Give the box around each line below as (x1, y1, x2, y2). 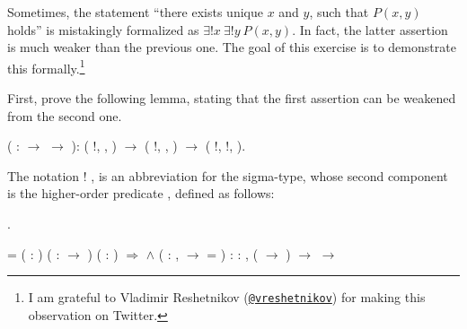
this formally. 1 (7, 56, 85, 77)
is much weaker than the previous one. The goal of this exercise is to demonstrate (7, 38, 456, 56)
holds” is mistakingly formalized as (7, 20, 199, 39)
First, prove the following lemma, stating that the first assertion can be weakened (7, 89, 456, 108)
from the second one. (7, 106, 122, 125)
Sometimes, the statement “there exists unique (7, 3, 263, 21)
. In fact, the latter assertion (292, 20, 448, 39)
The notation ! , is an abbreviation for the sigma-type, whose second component (7, 166, 448, 185)
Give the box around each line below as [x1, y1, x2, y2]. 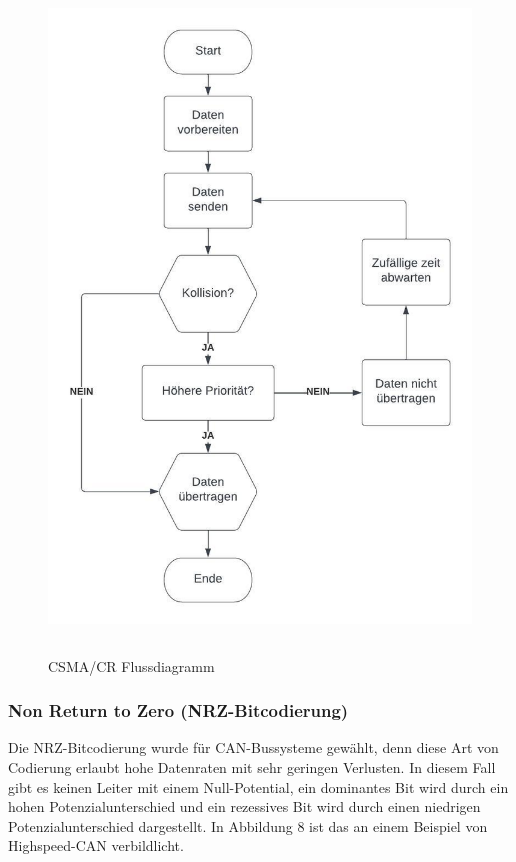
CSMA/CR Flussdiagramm [48, 655, 215, 676]
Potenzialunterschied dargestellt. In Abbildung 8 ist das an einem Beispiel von [8, 815, 488, 836]
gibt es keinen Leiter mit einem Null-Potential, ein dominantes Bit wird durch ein [8, 776, 509, 797]
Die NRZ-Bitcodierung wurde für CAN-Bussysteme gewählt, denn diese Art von [8, 737, 499, 758]
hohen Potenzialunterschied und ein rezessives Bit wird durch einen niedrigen [8, 796, 481, 817]
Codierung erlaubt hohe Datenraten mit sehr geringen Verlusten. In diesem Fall [8, 757, 496, 777]
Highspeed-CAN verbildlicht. [8, 835, 184, 856]
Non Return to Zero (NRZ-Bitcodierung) [8, 698, 349, 723]
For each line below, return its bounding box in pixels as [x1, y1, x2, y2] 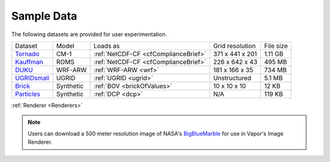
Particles [15, 89, 41, 98]
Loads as [94, 42, 120, 50]
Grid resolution [213, 42, 256, 50]
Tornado [15, 50, 40, 58]
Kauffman [15, 57, 43, 66]
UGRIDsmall [15, 73, 50, 82]
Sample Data [11, 9, 78, 23]
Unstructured [213, 73, 252, 82]
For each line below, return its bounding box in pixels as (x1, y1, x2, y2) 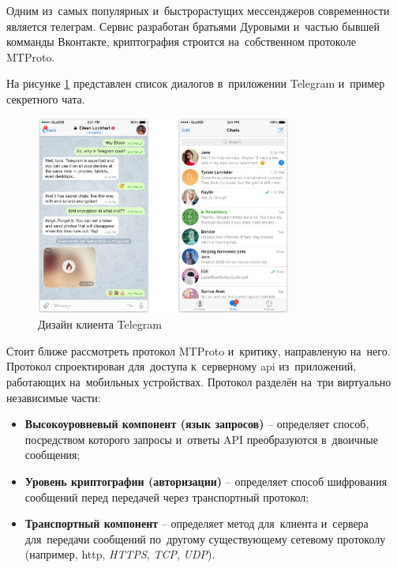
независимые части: (6, 389, 101, 405)
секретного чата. (6, 90, 85, 107)
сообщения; (24, 446, 81, 463)
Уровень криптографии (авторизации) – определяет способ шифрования (24, 473, 388, 490)
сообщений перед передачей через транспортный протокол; (24, 488, 309, 505)
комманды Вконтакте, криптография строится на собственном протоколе (6, 33, 356, 50)
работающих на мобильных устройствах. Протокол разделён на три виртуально (6, 374, 391, 390)
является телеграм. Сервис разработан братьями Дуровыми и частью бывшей (6, 17, 380, 34)
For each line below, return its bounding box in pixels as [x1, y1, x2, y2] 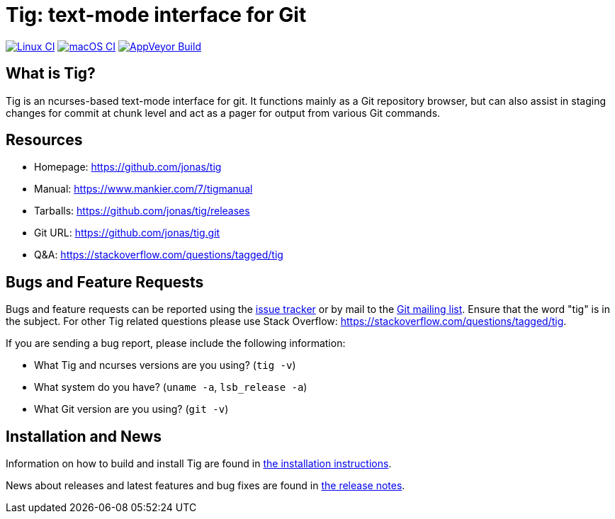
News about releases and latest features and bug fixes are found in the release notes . [6, 479, 405, 492]
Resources [6, 131, 83, 149]
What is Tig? [6, 64, 96, 83]
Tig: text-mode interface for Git [6, 3, 307, 27]
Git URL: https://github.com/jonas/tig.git [34, 227, 220, 239]
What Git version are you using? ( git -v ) [34, 403, 229, 416]
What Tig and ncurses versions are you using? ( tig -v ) [34, 359, 296, 372]
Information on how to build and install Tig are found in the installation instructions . [6, 457, 392, 470]
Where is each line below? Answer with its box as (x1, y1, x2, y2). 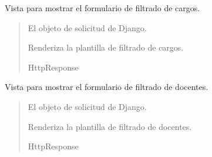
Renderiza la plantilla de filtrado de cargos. (28, 41, 184, 54)
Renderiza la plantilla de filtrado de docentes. (28, 120, 192, 132)
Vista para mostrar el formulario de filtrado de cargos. (5, 2, 200, 14)
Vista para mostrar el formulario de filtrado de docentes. (5, 81, 208, 93)
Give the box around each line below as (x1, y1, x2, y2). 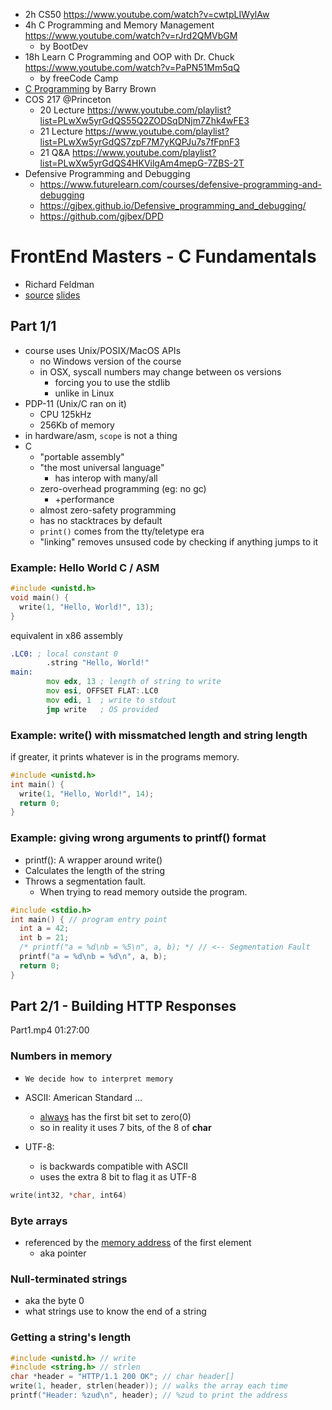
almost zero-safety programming (39, 504, 177, 516)
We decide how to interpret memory (24, 1074, 174, 1084)
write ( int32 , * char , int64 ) (10, 1190, 128, 1200)
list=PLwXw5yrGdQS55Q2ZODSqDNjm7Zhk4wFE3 (39, 115, 250, 126)
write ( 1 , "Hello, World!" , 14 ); (19, 789, 155, 799)
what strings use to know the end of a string (24, 1305, 207, 1318)
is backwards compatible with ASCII (39, 1160, 189, 1172)
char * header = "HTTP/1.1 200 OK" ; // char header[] (10, 1372, 235, 1382)
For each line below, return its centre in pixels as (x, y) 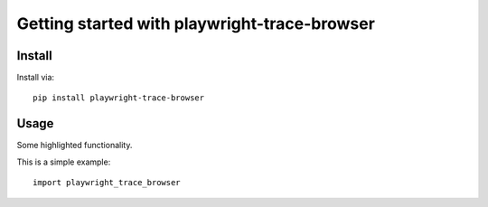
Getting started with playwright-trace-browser (196, 24)
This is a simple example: (64, 162)
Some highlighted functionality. (75, 146)
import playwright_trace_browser (107, 183)
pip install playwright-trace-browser (119, 98)
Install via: (35, 78)
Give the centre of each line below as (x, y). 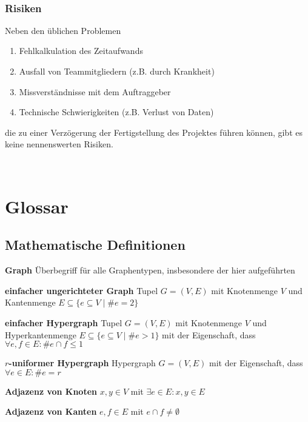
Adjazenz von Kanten (51, 411)
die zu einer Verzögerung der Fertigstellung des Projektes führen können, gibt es (154, 132)
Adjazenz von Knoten (51, 391)
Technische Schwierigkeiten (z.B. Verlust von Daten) (116, 112)
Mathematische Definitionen (95, 245)
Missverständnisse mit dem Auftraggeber (95, 91)
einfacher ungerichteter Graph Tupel (82, 290)
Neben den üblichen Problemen (63, 30)
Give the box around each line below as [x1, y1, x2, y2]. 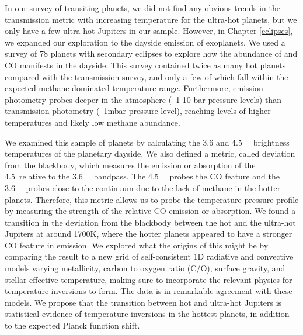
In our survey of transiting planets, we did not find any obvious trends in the [5, 2, 280, 13]
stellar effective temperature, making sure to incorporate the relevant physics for [5, 273, 292, 285]
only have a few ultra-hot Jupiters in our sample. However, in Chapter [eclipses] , [5, 25, 293, 37]
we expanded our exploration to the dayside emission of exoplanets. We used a [5, 36, 285, 48]
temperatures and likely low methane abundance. [5, 116, 180, 128]
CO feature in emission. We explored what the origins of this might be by [5, 239, 269, 251]
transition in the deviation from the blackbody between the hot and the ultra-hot [5, 216, 296, 228]
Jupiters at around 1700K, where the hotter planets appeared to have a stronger [5, 227, 292, 240]
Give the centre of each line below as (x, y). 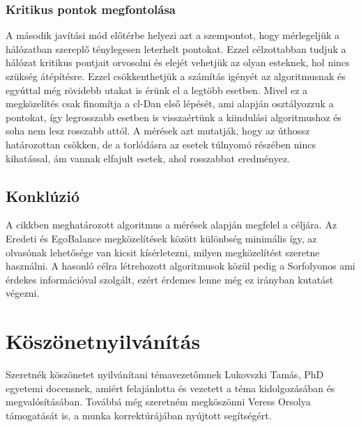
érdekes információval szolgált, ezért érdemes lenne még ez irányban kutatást (170, 279)
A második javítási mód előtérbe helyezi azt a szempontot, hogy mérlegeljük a (172, 35)
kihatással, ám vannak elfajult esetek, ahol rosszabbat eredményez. (148, 158)
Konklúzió (43, 195)
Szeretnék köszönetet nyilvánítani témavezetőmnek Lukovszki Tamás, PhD (165, 374)
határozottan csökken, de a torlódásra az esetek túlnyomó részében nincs (161, 144)
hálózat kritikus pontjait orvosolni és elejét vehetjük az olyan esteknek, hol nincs (178, 62)
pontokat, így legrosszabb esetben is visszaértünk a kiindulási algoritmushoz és (174, 117)
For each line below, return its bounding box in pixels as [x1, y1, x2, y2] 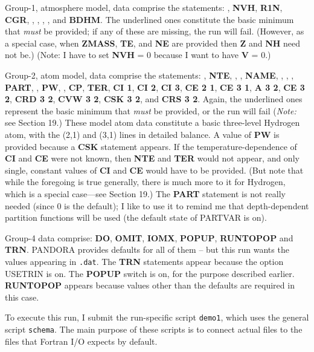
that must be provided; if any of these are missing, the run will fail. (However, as [5, 25, 304, 37]
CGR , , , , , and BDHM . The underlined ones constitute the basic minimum [5, 13, 294, 25]
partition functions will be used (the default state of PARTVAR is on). [5, 211, 267, 224]
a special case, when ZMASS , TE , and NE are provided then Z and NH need [5, 36, 300, 49]
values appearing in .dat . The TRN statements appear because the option [5, 255, 284, 267]
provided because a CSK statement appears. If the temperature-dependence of [5, 140, 297, 152]
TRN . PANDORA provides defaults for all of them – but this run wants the [5, 243, 289, 256]
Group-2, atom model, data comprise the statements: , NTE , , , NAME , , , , [5, 68, 294, 81]
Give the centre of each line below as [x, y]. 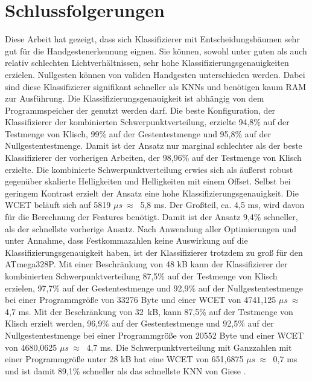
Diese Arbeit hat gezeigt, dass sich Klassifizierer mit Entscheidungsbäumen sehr [152, 39]
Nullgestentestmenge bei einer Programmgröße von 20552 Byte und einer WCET [154, 335]
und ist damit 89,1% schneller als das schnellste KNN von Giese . [126, 370]
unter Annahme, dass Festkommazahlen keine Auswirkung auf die [126, 240]
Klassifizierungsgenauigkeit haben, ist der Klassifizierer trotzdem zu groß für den [154, 252]
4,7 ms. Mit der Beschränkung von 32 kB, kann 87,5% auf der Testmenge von [149, 311]
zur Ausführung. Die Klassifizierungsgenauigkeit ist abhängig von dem [135, 98]
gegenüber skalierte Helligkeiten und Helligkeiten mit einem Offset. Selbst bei [148, 181]
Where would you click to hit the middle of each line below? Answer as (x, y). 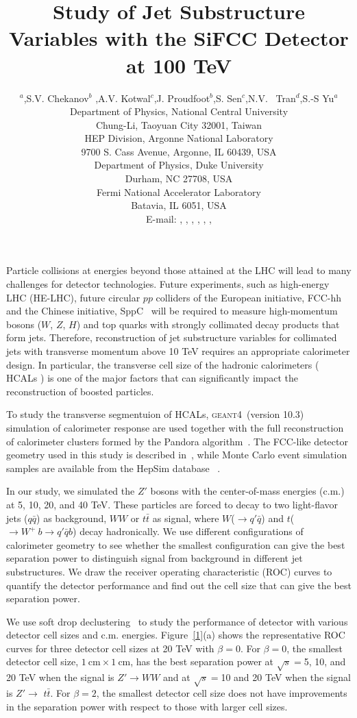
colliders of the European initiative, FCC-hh (249, 297)
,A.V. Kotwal (123, 98)
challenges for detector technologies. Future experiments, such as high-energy (168, 284)
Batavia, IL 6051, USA (179, 205)
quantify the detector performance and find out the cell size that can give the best (179, 585)
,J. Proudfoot (182, 98)
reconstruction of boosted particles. (80, 391)
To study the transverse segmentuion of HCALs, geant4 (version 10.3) (155, 414)
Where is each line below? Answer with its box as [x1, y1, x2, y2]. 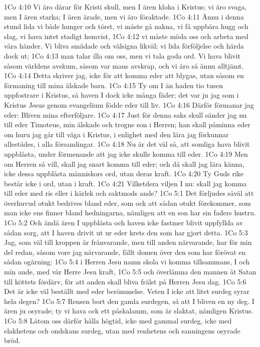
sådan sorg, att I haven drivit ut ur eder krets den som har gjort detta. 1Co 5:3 [4, 227, 248, 237]
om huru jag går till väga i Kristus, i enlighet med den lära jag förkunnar [4, 129, 229, 139]
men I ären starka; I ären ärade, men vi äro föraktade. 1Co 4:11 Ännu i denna [4, 11, 244, 22]
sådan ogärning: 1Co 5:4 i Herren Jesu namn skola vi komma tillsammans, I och [4, 256, 250, 267]
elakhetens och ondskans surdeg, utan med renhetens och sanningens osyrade [4, 325, 240, 335]
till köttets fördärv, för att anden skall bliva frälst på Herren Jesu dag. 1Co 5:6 [4, 276, 246, 286]
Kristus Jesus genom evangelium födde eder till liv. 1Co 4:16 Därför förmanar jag [4, 99, 254, 110]
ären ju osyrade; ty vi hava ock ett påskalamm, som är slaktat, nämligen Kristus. [4, 305, 253, 316]
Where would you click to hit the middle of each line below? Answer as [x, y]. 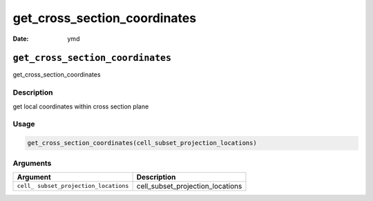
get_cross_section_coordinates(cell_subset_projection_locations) [142, 143]
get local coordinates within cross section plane [81, 106]
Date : [21, 39]
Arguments [32, 163]
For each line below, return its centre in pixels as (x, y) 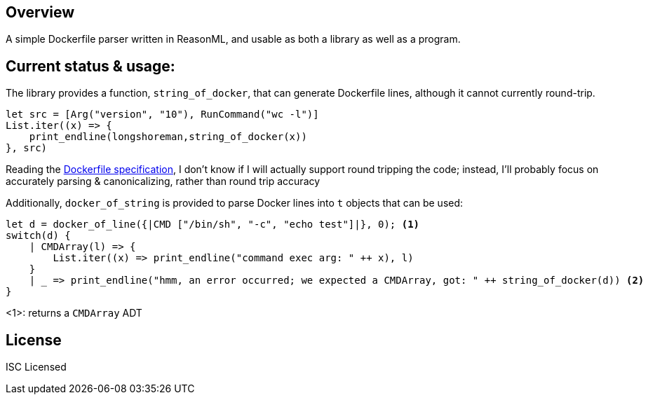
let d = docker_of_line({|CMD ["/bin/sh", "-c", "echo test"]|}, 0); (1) (213, 225)
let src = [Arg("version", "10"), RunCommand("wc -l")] (162, 115)
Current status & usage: (90, 66)
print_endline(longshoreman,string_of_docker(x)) (168, 137)
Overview (40, 12)
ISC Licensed (36, 367)
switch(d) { (38, 236)
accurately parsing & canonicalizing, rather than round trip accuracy (163, 181)
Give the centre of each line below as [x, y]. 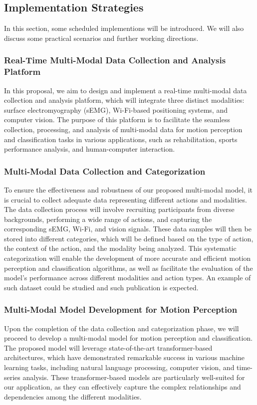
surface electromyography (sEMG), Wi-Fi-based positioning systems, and [116, 109]
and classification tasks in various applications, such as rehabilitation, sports [121, 139]
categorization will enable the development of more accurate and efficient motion [128, 258]
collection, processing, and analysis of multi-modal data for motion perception [123, 129]
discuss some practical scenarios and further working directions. [101, 38]
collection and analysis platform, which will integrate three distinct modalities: [124, 100]
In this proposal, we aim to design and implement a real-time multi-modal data [126, 90]
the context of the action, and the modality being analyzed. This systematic [120, 248]
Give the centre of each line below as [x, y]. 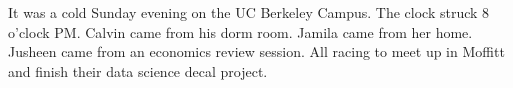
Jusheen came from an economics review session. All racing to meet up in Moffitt [256, 51]
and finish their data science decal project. [138, 70]
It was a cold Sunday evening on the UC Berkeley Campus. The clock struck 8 [249, 12]
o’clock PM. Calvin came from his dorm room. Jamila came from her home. [240, 31]
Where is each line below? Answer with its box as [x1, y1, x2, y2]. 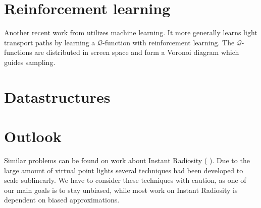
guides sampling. [4, 56, 56, 67]
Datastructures [4, 86, 111, 107]
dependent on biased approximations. [4, 194, 120, 205]
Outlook [4, 126, 62, 147]
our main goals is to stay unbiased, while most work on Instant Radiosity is [4, 184, 238, 195]
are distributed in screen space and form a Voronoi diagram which [34, 47, 239, 57]
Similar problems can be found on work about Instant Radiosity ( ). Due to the [4, 155, 250, 165]
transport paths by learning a [4, 37, 95, 47]
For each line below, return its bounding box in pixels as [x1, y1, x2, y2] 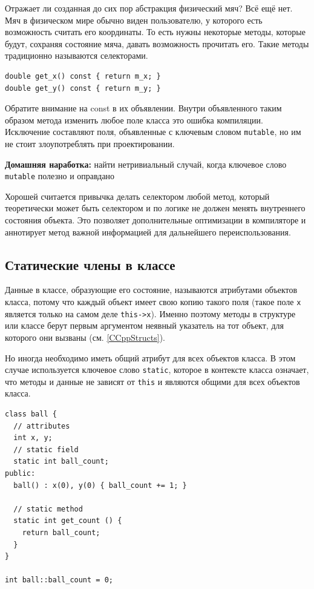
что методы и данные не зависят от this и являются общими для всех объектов [5, 375, 300, 387]
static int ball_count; [13, 457, 109, 466]
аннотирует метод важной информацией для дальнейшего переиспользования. [5, 225, 291, 238]
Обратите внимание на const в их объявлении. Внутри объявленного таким [5, 102, 282, 114]
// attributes [13, 421, 70, 430]
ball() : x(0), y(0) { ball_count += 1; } [13, 481, 187, 490]
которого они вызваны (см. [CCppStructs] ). [5, 331, 165, 343]
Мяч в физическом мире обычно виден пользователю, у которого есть [5, 13, 263, 26]
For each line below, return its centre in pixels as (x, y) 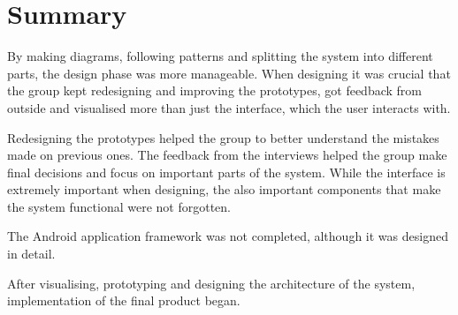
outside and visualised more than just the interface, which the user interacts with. (229, 107)
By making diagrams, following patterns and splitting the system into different (220, 56)
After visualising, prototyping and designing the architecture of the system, (211, 283)
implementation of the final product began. (124, 300)
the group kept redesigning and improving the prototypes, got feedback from (214, 90)
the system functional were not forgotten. (119, 206)
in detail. (31, 254)
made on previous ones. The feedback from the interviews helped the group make (227, 155)
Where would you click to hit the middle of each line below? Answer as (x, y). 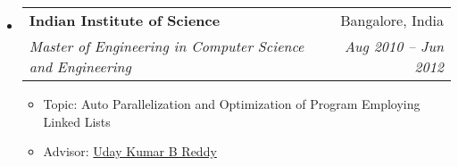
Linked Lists (77, 121)
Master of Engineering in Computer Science (167, 46)
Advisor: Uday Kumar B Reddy (130, 151)
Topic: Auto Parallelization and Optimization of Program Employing (232, 104)
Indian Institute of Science (125, 20)
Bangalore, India (392, 20)
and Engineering (80, 66)
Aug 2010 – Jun (394, 46)
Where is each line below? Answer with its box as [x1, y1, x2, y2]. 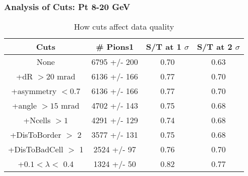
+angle [12, 100, 37, 112]
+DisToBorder [10, 129, 61, 141]
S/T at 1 [146, 41, 181, 53]
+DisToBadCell [8, 143, 64, 155]
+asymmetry [11, 85, 57, 97]
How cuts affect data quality [74, 21, 174, 33]
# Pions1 [96, 41, 134, 53]
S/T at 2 [197, 41, 232, 53]
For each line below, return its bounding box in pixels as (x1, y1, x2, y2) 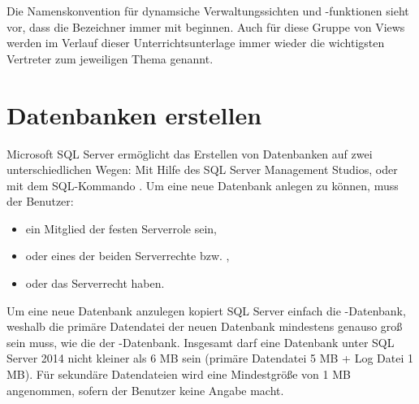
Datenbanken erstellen (6, 98, 262, 131)
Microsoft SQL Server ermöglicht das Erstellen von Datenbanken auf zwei (6, 145, 373, 162)
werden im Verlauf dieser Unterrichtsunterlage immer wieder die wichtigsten (6, 34, 385, 51)
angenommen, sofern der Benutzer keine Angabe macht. (6, 381, 284, 398)
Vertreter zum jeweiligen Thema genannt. (6, 50, 214, 67)
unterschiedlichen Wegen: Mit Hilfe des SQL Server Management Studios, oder (6, 161, 398, 178)
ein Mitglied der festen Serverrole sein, (25, 219, 217, 237)
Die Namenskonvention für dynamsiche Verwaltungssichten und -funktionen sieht (6, 2, 409, 19)
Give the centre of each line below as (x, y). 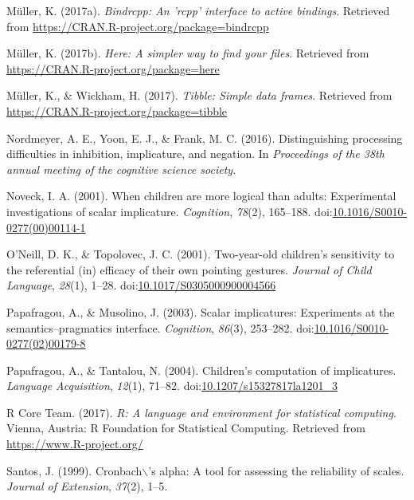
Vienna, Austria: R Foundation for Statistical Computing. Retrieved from (186, 428)
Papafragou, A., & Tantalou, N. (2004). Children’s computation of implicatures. (201, 370)
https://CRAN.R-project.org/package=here (113, 68)
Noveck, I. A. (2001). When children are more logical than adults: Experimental (201, 196)
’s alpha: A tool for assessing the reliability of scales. (276, 470)
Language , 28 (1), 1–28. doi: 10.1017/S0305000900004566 (141, 285)
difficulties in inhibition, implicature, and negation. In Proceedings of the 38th (195, 154)
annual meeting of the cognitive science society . (121, 169)
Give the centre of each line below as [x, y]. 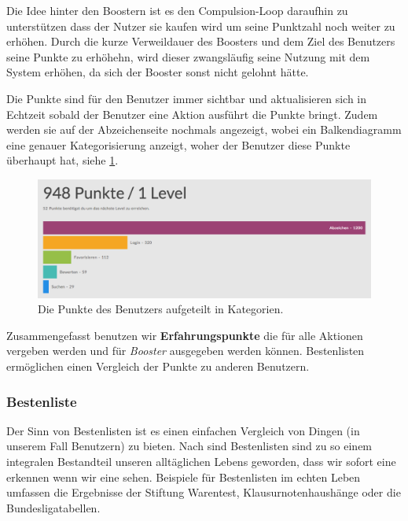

**Exercise instructions:** What is needed is an exact copy of the lines above, from the one containing "outside and visualised" through the one containing "By making diagrams, following", with nothing added.

**Problem solution:**
outside and visualised more than just the interface, which the user interacts with. (229, 107)
By making diagrams, following patterns and splitting the system into different (220, 56)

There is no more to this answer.